Sidedness of phospholipid synthesis on brain membranes.

We have investigated the localization of the site of incorporation and the subsequent equilibration of newly synthesized phospholipids in brain membranes. Rats were injected intracranially with [3H]glycerol; the animals were killed at varying times afterwards, and microsomal fractions were isolated from the brains. In some cases, microsomes were subfractionated on sucrose gradients. Initially, most of the radioactive phosphatidylethanolamine appeared in a pool that reacted with the impermeable reagent trinitrobenzene sulfonic acid (TNBS). This probe presumably modified only the lipid on the outer face of microsomal vesicles (which may, in large part, consist of pinched-off endoplasmic reticulum). At 5 min after injection, the specific radioactivity of the TNBS-modified phosphatidylethanolamine (cytoplasmic face) was four times that of the unmodified (luminal or inner face) phosphatidylethanolamine.
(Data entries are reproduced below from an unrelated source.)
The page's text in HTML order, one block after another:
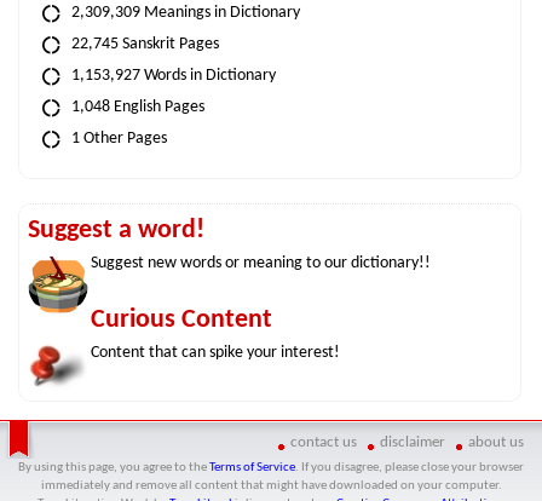
2,309,309 Meanings in Dictionary
22,745 Sanskrit Pages
1,153,927 Words in Dictionary
1,048 English Pages
1 Other Pages
Suggest a word!
Suggest new words or meaning to our dictionary!!
Curious Content
Content that can spike your interest!
contact us disclaimer about us
By using this page, you agree to the Terms of Service. If you disagree, please close your browser
immediately and remove all content that might have downloaded on your computer.
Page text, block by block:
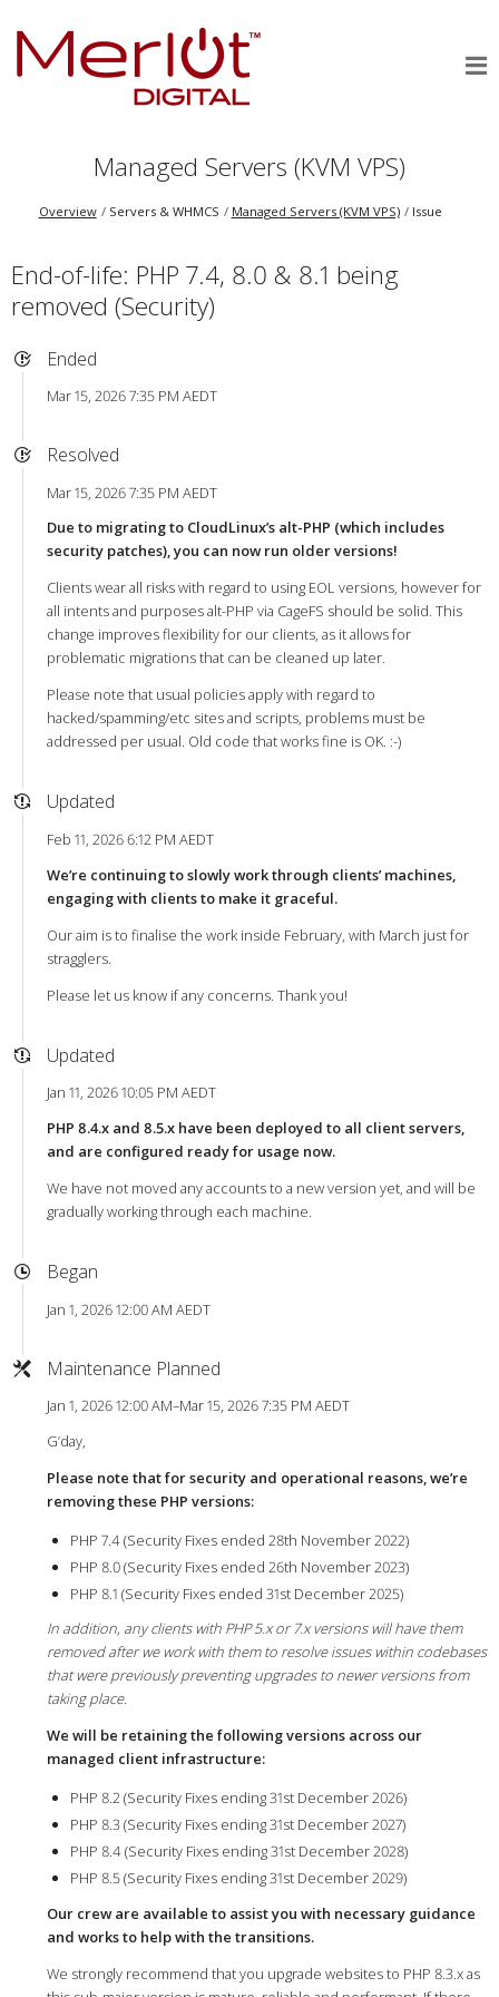
Managed Servers (KVM VPS)
Overview Servers & WHMCS Managed Servers (KVM VPS) Issue
End-of-life: PHP 7.4, 8.0 & 8.1 being
removed (Security)
Ended
Mar 15, 2026 7:35 PM AEDT
Resolved
Mar 15, 2026 7:35 PM AEDT
Due to migrating to CloudLinux’s alt-PHP (which includes
security patches), you can now run older versions!
Clients wear all risks with regard to using EOL versions, however for
all intents and purposes alt-PHP via CageFS should be solid. This
change improves flexibility for our clients, as it allows for
problematic migrations that can be cleaned up later.
Please note that usual policies apply with regard to
hacked/spamming/etc sites and scripts, problems must be
addressed per usual. Old code that works fine is OK. :-)
Updated
Feb 11, 2026 6:12 PM AEDT
We’re continuing to slowly work through clients’ machines,
engaging with clients to make it graceful.
Our aim is to finalise the work inside February, with March just for
stragglers.
Please let us know if any concerns. Thank you!
Updated
Jan 11, 2026 10:05 PM AEDT
PHP 8.4.x and 8.5.x have been deployed to all client servers,
and are configured ready for usage now.
We have not moved any accounts to a new version yet, and will be
gradually working through each machine.
Began
Jan 1, 2026 12:00 AM AEDT
Maintenance Planned
Jan 1, 2026 12:00 AM–Mar 15, 2026 7:35 PM AEDT
G’day,
Please note that for security and operational reasons, we’re
removing these PHP versions:
PHP 7.4 (Security Fixes ended 28th November 2022)
PHP 8.0 (Security Fixes ended 26th November 2023)
PHP 8.1 (Security Fixes ended 31st December 2025)
In addition, any clients with PHP 5.x or 7.x versions will have them
removed after we work with them to resolve issues within codebases
that were previously preventing upgrades to newer versions from
taking place.
We will be retaining the following versions across our
managed client infrastructure:
PHP 8.2 (Security Fixes ending 31st December 2026)
PHP 8.3 (Security Fixes ending 31st December 2027)
PHP 8.4 (Security Fixes ending 31st December 2028)
PHP 8.5 (Security Fixes ending 31st December 2029)
Our crew are available to assist you with necessary guidance
and works to help with the transitions.
We strongly recommend that you upgrade websites to PHP 8.3.x as
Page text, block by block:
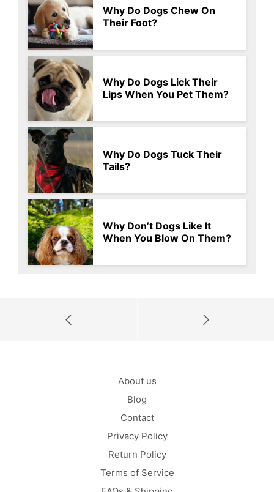
Why Do Dogs Chew On
Their Foot?
Why Do Dogs Lick Their
Lips When You Pet Them?
Why Do Dogs Tuck Their
Tails?
Why Don’t Dogs Like It
When You Blow On Them?
About us
Blog
Contact
Privacy Policy
Return Policy
Terms of Service
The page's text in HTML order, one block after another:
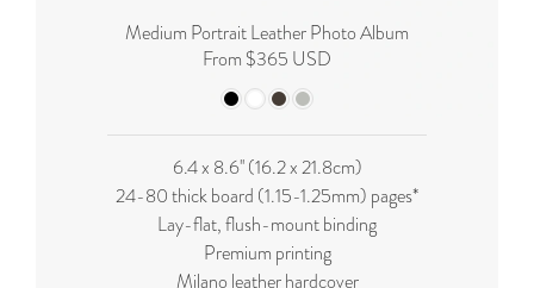
Medium Portrait Leather Photo Album
From $365 USD
6.4 x 8.6'' (16.2 x 21.8cm)
24-80 thick board (1.15-1.25mm) pages*
Lay-flat, flush-mount binding
Premium printing
Milano leather hardcover
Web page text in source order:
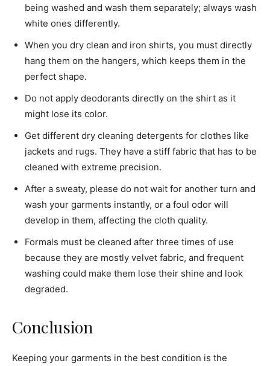
being washed and wash them separately; always wash
white ones differently.
When you dry clean and iron shirts, you must directly
hang them on the hangers, which keeps them in the
perfect shape.
Do not apply deodorants directly on the shirt as it
might lose its color.
Get different dry cleaning detergents for clothes like
jackets and rugs. They have a stiff fabric that has to be
cleaned with extreme precision.
After a sweaty, please do not wait for another turn and
wash your garments instantly, or a foul odor will
develop in them, affecting the cloth quality.
Formals must be cleaned after three times of use
because they are mostly velvet fabric, and frequent
washing could make them lose their shine and look
degraded.
Conclusion
Keeping your garments in the best condition is the

With time, the ratio of the specific activities in the modified and unmodified pools of phosphatidylethanolamine approached 1.0, with kinetics that suggested a half-time on the order of 30 min for in vivo conversion of the TNBS-accessible to the -inaccessible pool. This equilibration in specific activities could be the result of either translocation of phospholipids across endoplasmic reticulum membranes or conversion with time of initially labeled endoplasmic reticulum to other membranous organelles which form randomly oriented vesicles upon homogenization. A similar experimental design, using phospholipase C to hydrolyze outer face phospholipids preferentially, verified this conclusion for phosphatidylethanolamine and yielded similar results for phosphatidylcholine. Control studies measuring radioactive sucrose permeability indicated that neither TNBS nor phospholipase C treatment significantly disrupted microsomal vesicles under the conditions used.